Sheet Metal Workers Local No. 20 Welfare & Benefit Fund v. CVS Pharmacy, Inc.

305 F. Supp. 3d 337
CourtDistrict Court, D. Rhode Island
DecidedMarch 31, 2018
DocketC.A. No. 16–46 WES; C.A. No. 16–447 WES
StatusPublished
Cited by6 cases

This text of 305 F. Supp. 3d 337 (Sheet Metal Workers Local No. 20 Welfare & Benefit Fund v. CVS Pharmacy, Inc.) is published on Counsel Stack Legal Research, covering District Court, D. Rhode Island primary law. Counsel Stack provides free access to over 12 million legal documents including statutes, case law, regulations, and constitutions.

Bluebook
Sheet Metal Workers Local No. 20 Welfare & Benefit Fund v. CVS Pharmacy, Inc., 305 F. Supp. 3d 337 (D.R.I. 2018).

Opinion

William E. Smith, Chief Judge *340Presently before the Court is Plaintiffs' Motion for Leave to File First Amended Complaint (ECF No. 56), in which they ask permission to update their story about alleged fraud spearheaded by Defendant CVS Pharmacy, Inc., ("CVS"). In particular, Plaintiffs would like to revise their complaint to comport with information they learned in discovery, namely, that Pharmacy Benefit Managers ("PBMs"), who facilitated generic-drug purchases between Plaintiffs and CVS, were allegedly aware of and abetted CVS's fraud. But not only do Plaintiffs seek to amend their factual allegations; they also hope to add two claims under the Racketeer Influence and Corrupt Organizations Act ("RICO"), 18 U.S.C. §§ 1961 - 1968. For the reasons that follow, Plaintiffs' Motion is GRANTED.

I. Background1

Alleging negligent misrepresentation, unjust enrichment, and violations of state-consumer-protection acts, Plaintiffs had it in their original complaint that CVS overcharged them by collecting more for generic drugs than it was allowed under the National Council for Prescription Drug Program ("NCPDP").See Sheet Metal Workers Local No. 20 Welfare and Benefit Fund v. CVS Health Corp., 221 F.Supp.3d 227, 229-31 (D.R.I. 2016) (denying CVS's motion to dismiss). According to this complaint, a key component of CVS's fraud was its Health Savings Pass ("HSP") program, which CVS developed to compete with big-box retailers (e.g., Wal-Mart, Inc.) who had recently slashed prices on certain generic drugs. See id. at 229-30.

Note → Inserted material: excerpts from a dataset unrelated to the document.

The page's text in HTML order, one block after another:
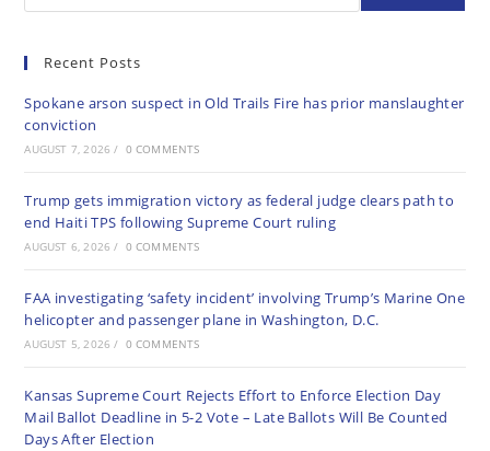
Recent Posts
Spokane arson suspect in Old Trails Fire has prior manslaughter
conviction
AUGUST 7, 2026 / 0 COMMENTS
Trump gets immigration victory as federal judge clears path to
end Haiti TPS following Supreme Court ruling
AUGUST 6, 2026 / 0 COMMENTS
FAA investigating ‘safety incident’ involving Trump’s Marine One
helicopter and passenger plane in Washington, D.C.
AUGUST 5, 2026 / 0 COMMENTS
Kansas Supreme Court Rejects Effort to Enforce Election Day
Mail Ballot Deadline in 5-2 Vote – Late Ballots Will Be Counted
Days After Election
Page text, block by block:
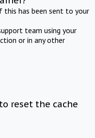
this has been sent to your
team using your
or in any other
reset the cache
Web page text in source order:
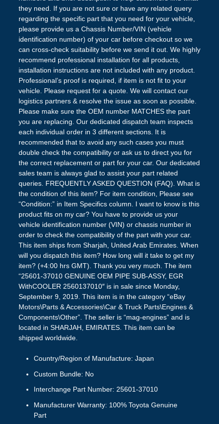
Country/Region of Manufacture: Japan
Custom Bundle: No
Interchange Part Number: 25601-37010
Manufacturer Warranty: 100% Toyota Genuine
Part
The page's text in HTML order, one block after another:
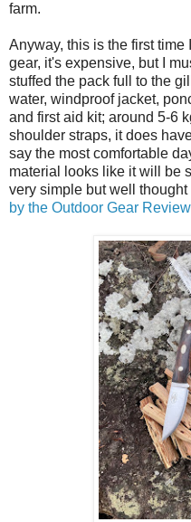
farm.
Anyway, this is the first
gear, it's expensive, but I
stuffed the pack full to the
water, windproof jacket,
and first aid kit; around 5-6
shoulder straps, it does
say the most comfortable
material looks like it will be
very simple but well
by the Outdoor Gear
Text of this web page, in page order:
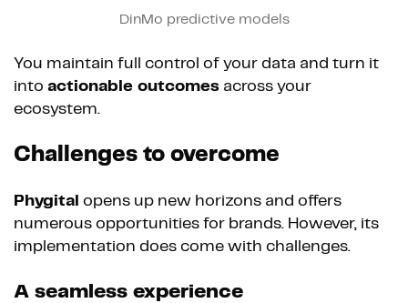
DinMo predictive models
You maintain full control of your data and turn it
into actionable outcomes across your
ecosystem.
Challenges to overcome
Phygital opens up new horizons and offers
numerous opportunities for brands. However, its
implementation does come with challenges.
A seamless experience
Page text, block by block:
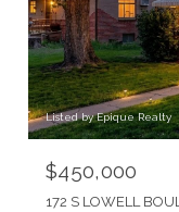
Listed by Epique Realty
$450,000
172 S LOWELL
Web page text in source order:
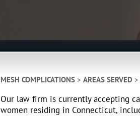
MESH COMPLICATIONS> AREAS SERVED
Our law firm is currently accepting
women residing in Connecticut,
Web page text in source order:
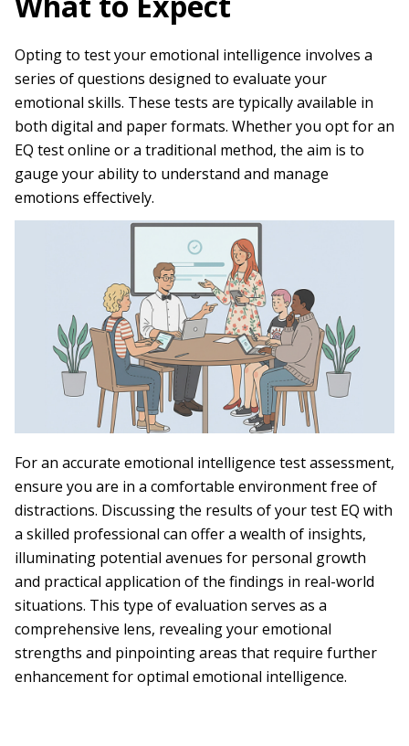
Opting to test your emotional intelligence involves a
series of questions designed to evaluate your
emotional skills. These tests are typically available in
both digital and paper formats. Whether you opt for an
EQ test online or a traditional method, the aim is to
gauge your ability to understand and manage
emotions effectively.
For an accurate emotional intelligence test assessment,
ensure you are in a comfortable environment free of
distractions. Discussing the results of your test EQ with
a skilled professional can offer a wealth of insights,
illuminating potential avenues for personal growth
and practical application of the findings in real-world
situations. This type of evaluation serves as a
comprehensive lens, revealing your emotional
strengths and pinpointing areas that require further
enhancement for optimal emotional intelligence.
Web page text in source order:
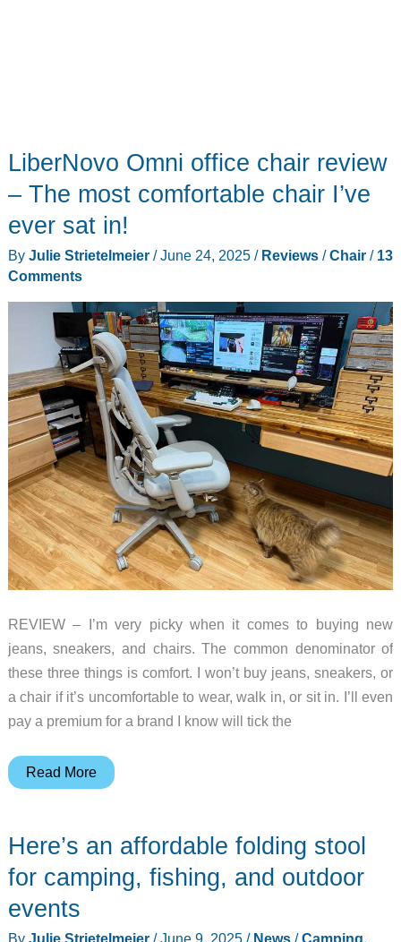
LiberNovo Omni office chair review
– The most comfortable chair I’ve
ever sat in!
By Julie Strietelmeier /June 24, 2025 / Reviews/Chair/ 13
Comments
REVIEW – I’m very picky when it comes to buying new
jeans, sneakers, and chairs. The common denominator of
these three things is comfort. I won’t buy jeans, sneakers, or
a chair if it’s uncomfortable to wear, walk in, or sit in. I’ll even
pay a premium for a brand I know will tick the
LiberNovo
chair
The
Read More
Here’s an affordable folding stool
for camping, fishing, and outdoor
events
By Julie Strietelmeier /June 9, 2025 / News/Camping,
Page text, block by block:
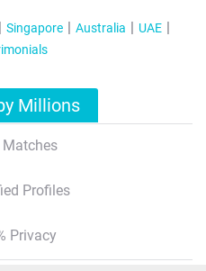
Singapore Australia
UAE
Millions
Matches
Profiles
Privacy
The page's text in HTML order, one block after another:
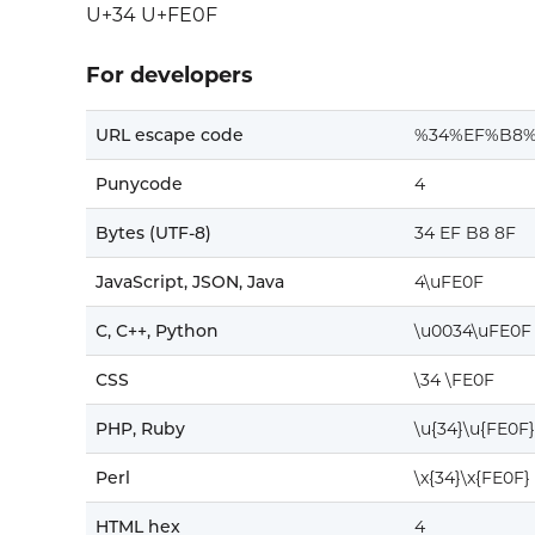
U+34 U+FE0F
For developers
URL escape code
Punycode 4
Bytes (UTF-8) 34 EF B8 8F
JavaScript, JSON, Java 4\uFE0F
C, C++, Python \u0034\uFE0F
CSS \34 \FE0F
PHP, Ruby \u{34}\u{FE0F}
Perl \x{34}\x{FE0F}
HTML hex 4️
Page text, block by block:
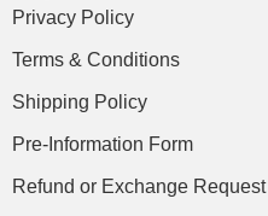
Privacy Policy
Terms & Conditions
Shipping Policy
Pre-Information Form
Refund or Exchange Request
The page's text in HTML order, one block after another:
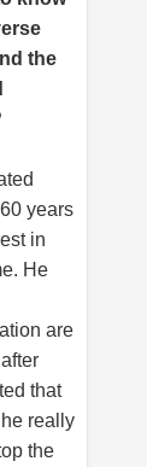
the
years
in
He
are
that
really
the
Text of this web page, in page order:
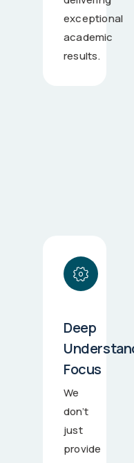
exceptional
academic
results.
Deep
Focus
We
don’t
just
provide

Instituted November 2008 and discontinued February 2016, the HSP program allowed individual cash-paying CVS customers to access discounted prices by paying an annual membership fee. (Pls.' Proposed First Am. Compl. ("PAC") 3, ECF No. 58-1). Though nominal, the fee paid substantial dividends. CVS saved large sums by purposefully structuring the HSP program to prevent Plaintiffs, and others similarly situated, from accessing the program's discounts while remaining (or so it thought) in compliance with NCPDP's requirement that CVS charge Plaintiffs no more than the general public, that is, no more than the "Usual and Customary" ("U & C") price for drugs. (Id. at 1-4, 43.) The thought was that because the HSP price was not available to cash customers, but only to HSP members, CVS was not required to offer that price to Plaintiffs, but could instead report the higher price paid by non-HSP-member cash customers as the U & C price.2 (Id. at 25.) This allowed CVS to retain cash customers without passing on the price cut to purchasers like Plaintiffs. (Id. at 20-24.)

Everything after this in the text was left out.